▸ Exercise instructions:
Copying each record below exactly is the whole task.

▸ Dataset items:
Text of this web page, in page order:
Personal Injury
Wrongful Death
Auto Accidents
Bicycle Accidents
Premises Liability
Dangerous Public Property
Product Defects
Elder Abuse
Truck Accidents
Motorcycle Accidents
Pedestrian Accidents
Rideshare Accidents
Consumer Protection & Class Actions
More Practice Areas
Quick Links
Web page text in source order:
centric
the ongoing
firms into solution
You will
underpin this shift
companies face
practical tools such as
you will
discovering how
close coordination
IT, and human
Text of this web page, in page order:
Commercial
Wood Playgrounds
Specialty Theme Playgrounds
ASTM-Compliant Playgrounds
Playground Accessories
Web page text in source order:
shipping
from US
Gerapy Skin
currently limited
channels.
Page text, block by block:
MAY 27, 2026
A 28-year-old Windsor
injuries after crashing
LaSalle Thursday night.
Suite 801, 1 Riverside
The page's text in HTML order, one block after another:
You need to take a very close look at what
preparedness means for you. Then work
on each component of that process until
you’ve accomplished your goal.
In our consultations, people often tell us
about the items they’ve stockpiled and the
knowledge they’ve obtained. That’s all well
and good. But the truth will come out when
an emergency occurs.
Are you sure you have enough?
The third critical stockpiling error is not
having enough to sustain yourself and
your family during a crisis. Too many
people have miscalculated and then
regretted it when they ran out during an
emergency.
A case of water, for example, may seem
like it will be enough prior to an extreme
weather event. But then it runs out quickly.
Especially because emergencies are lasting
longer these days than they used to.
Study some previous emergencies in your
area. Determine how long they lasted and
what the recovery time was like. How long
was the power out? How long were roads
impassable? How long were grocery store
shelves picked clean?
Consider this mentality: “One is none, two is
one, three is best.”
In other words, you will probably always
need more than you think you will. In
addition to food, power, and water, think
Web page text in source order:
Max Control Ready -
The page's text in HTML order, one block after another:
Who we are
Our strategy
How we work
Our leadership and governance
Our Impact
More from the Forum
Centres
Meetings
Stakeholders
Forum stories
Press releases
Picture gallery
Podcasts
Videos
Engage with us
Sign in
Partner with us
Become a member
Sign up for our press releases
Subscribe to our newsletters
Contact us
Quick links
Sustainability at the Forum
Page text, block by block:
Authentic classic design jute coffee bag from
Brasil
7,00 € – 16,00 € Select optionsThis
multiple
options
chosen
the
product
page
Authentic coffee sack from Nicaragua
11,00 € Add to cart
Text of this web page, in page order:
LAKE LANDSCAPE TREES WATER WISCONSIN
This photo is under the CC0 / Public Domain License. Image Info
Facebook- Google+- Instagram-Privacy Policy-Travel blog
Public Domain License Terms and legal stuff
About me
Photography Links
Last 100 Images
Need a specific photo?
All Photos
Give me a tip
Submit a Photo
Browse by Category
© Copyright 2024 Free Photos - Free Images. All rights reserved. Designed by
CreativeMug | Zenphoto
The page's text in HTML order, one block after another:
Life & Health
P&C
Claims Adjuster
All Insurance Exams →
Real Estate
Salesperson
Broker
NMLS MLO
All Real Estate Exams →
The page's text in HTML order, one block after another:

▸ Task output:
Text of this web page, in page order:
Personal Injury
Wrongful Death
Auto Accidents
Bicycle Accidents
Premises Liability
Dangerous Public Property
Product Defects
Elder Abuse
Truck Accidents
Motorcycle Accidents
Pedestrian Accidents
Rideshare Accidents
Consumer Protection & Class Actions
More Practice Areas
Quick Links
Web page text in source order:
centric
the ongoing
firms into solution
You will
underpin this shift
companies face
practical tools such as
you will
discovering how
close coordination
IT, and human
Text of this web page, in page order:
Commercial
Wood Playgrounds
Specialty Theme Playgrounds
ASTM-Compliant Playgrounds
Playground Accessories
Web page text in source order:
shipping
from US
Gerapy Skin
currently limited
channels.
Page text, block by block:
MAY 27, 2026
A 28-year-old Windsor
injuries after crashing
LaSalle Thursday night.
Suite 801, 1 Riverside
The page's text in HTML order, one block after another:
You need to take a very close look at what
preparedness means for you. Then work
on each component of that process until
you’ve accomplished your goal.
In our consultations, people often tell us
about the items they’ve stockpiled and the
knowledge they’ve obtained. That’s all well
and good. But the truth will come out when
an emergency occurs.
Are you sure you have enough?
The third critical stockpiling error is not
having enough to sustain yourself and
your family during a crisis. Too many
people have miscalculated and then
regretted it when they ran out during an
emergency.
A case of water, for example, may seem
like it will be enough prior to an extreme
weather event. But then it runs out quickly.
Especially because emergencies are lasting
longer these days than they used to.
Study some previous emergencies in your
area. Determine how long they lasted and
what the recovery time was like. How long
was the power out? How long were roads
impassable? How long were grocery store
shelves picked clean?
Consider this mentality: “One is none, two is
one, three is best.”
In other words, you will probably always
need more than you think you will. In
addition to food, power, and water, think
Web page text in source order:
Max Control Ready -
The page's text in HTML order, one block after another:
Who we are
Our strategy
How we work
Our leadership and governance
Our Impact
More from the Forum
Centres
Meetings
Stakeholders
Forum stories
Press releases
Picture gallery
Podcasts
Videos
Engage with us
Sign in
Partner with us
Become a member
Sign up for our press releases
Subscribe to our newsletters
Contact us
Quick links
Sustainability at the Forum
Page text, block by block:
Authentic classic design jute coffee bag from
Brasil
7,00 € – 16,00 € Select optionsThis
multiple
options
chosen
the
product
page
Authentic coffee sack from Nicaragua
11,00 € Add to cart
Text of this web page, in page order:
LAKE LANDSCAPE TREES WATER WISCONSIN
This photo is under the CC0 / Public Domain License. Image Info
Facebook- Google+- Instagram-Privacy Policy-Travel blog
Public Domain License Terms and legal stuff
About me
Photography Links
Last 100 Images
Need a specific photo?
All Photos
Give me a tip
Submit a Photo
Browse by Category
© Copyright 2024 Free Photos - Free Images. All rights reserved. Designed by
CreativeMug | Zenphoto
The page's text in HTML order, one block after another:
Life & Health
P&C
Claims Adjuster
All Insurance Exams →
Real Estate
Salesperson
Broker
NMLS MLO
All Real Estate Exams →
The page's text in HTML order, one block after another:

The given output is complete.